Tuesday, February 3, 2015

The Portland Company: Maine Industrial Vernacular


The Portland Company, founded in 1846, built and fixed locomotives for the Atlantic & St Lawrence Railway, (AKA the St Lawrence & Atlantic, in Canada). The ST L & A connected Montreal with Portland, Maine, the nearest year-round Atlantic port to central and western Canada.
The Portland Company property is being developed. The final shape of the project hasn't been settled yet, but there's concern in the neighborhood that condominium development on the site will clog the generous views of waterfront available from most streets on that slope of Munjoy Hill.
The Portland Co. buildings remind me of Civil War-era photographs of the tobacco warehouses in Richmond. Same era, I think...humble unsung redbrick.
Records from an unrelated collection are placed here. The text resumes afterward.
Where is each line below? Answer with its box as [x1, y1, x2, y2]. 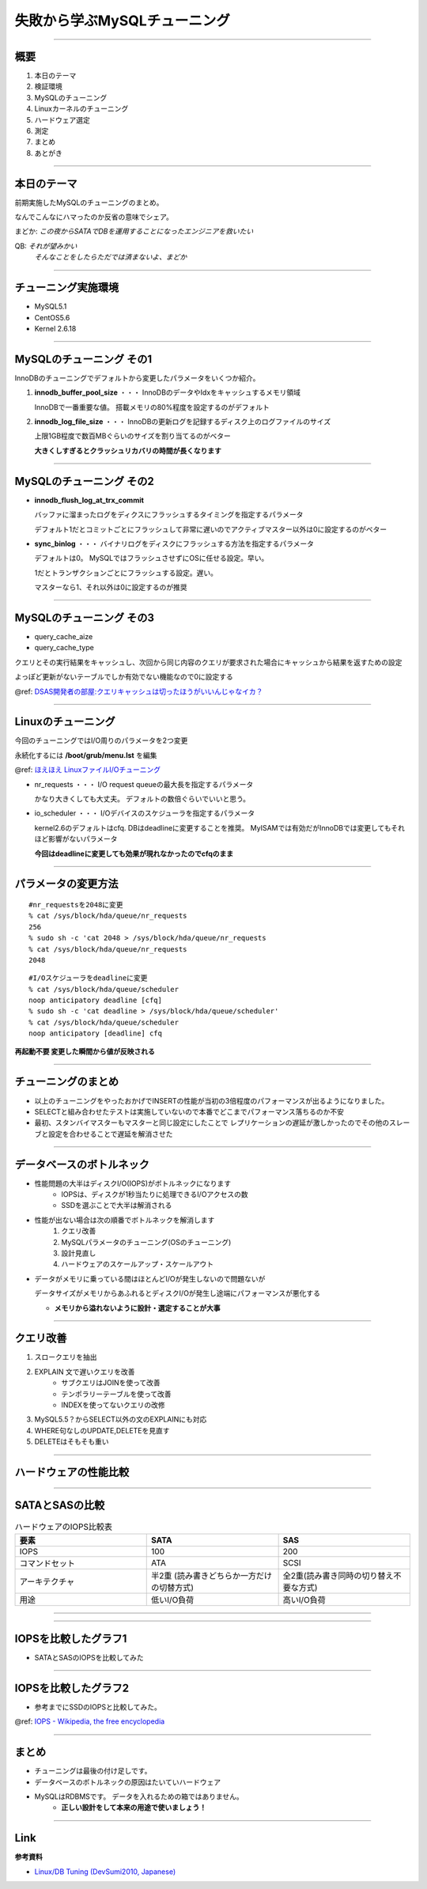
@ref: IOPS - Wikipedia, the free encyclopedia [14, 1717, 165, 1726]
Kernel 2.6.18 [34, 324, 77, 333]
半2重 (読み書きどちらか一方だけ [151, 1570, 273, 1581]
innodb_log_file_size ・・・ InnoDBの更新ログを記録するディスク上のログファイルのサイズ [34, 417, 331, 426]
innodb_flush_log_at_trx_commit [34, 495, 144, 505]
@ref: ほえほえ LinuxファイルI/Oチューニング [14, 765, 161, 774]
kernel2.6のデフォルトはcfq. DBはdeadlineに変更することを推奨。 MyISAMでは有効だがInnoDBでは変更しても [34, 823, 391, 832]
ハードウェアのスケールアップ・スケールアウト [61, 1259, 213, 1269]
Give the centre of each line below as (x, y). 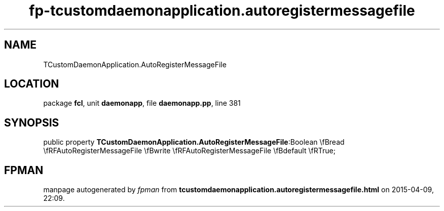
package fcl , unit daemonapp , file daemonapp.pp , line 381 (142, 103)
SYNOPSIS (32, 122)
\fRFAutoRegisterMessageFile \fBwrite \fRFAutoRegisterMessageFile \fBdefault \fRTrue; (189, 151)
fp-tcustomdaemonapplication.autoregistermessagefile (222, 11)
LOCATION (32, 84)
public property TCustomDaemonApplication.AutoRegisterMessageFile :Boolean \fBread (194, 142)
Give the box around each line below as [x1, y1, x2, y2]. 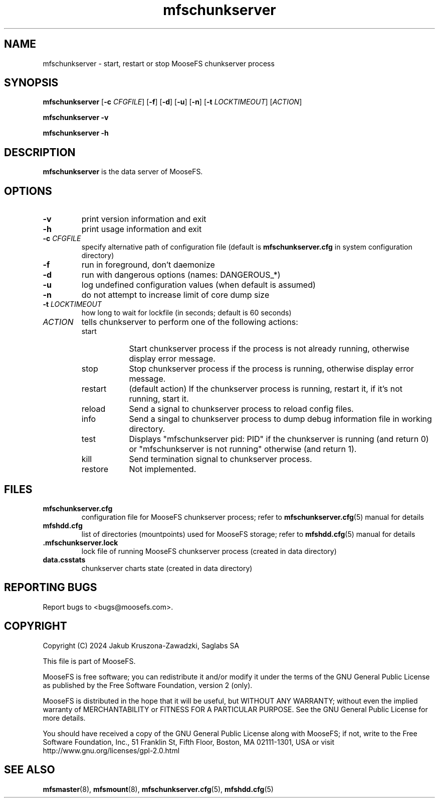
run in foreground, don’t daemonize [81, 260, 215, 270]
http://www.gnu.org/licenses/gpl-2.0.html [43, 746, 180, 755]
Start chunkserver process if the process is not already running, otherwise [129, 343, 409, 354]
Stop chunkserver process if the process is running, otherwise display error [129, 364, 414, 374]
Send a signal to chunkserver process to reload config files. [129, 404, 354, 414]
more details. [43, 713, 86, 722]
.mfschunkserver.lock [43, 538, 118, 547]
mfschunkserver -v [43, 113, 109, 122]
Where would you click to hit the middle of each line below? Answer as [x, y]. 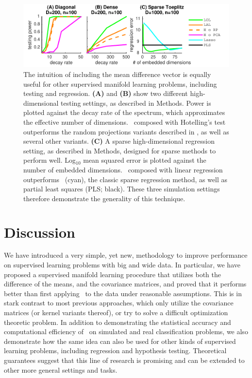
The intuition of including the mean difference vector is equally [117, 74]
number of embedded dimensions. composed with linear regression [123, 169]
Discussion [40, 232]
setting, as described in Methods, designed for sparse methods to [120, 150]
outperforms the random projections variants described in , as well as [126, 131]
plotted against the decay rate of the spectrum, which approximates [124, 112]
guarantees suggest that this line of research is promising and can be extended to [124, 360]
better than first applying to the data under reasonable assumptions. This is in [123, 293]
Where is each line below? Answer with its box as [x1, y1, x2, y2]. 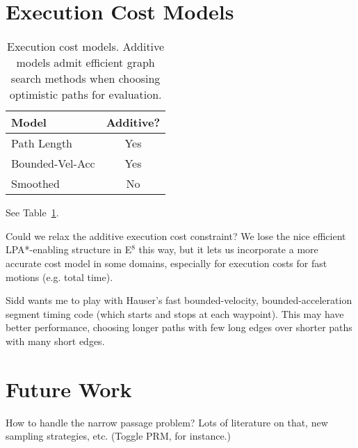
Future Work [6, 374, 132, 403]
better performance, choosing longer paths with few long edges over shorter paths [6, 320, 352, 335]
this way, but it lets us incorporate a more [138, 242, 318, 257]
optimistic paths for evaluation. [9, 86, 162, 103]
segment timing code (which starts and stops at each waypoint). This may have [6, 306, 344, 321]
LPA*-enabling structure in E [6, 242, 132, 257]
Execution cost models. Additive [7, 38, 165, 55]
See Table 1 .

The tobacco warehouse below was an (infamous) prison for captured Yankee soldiers, which is the only reason anyone bothered to take a photograph of it.
The Grand Trunk Railway took over the St L & A line and ran trains from Montreal through New England its India Street Station in Portland, near The Portland Company yards. (The GTR also brought thousands of French Canadian workers to the Maine textile towns of Biddeford, Waterville, Lewiston, Brunswick.)
The India Street Station is gone, but the GTR's railway and steamship office is still there.

The GTR building dates from 1909 and is vacant. I don't believe it is part of the Portland Company parcel, but that whole zone of the waterfront seems to be up for grabs--Portland had better watch out or it's going to be smothered under piles of condos. Big (and I mean BIG) cruise ships have started calling in summer, flooding the area with sudden throngs of bored & antsy shopaholics. The mix of stores along Commercial Street and in the Old Port is getting less interesting by the month as merchants are facing jacked-up rents that can only be paid by high-volume tchotchke parlors.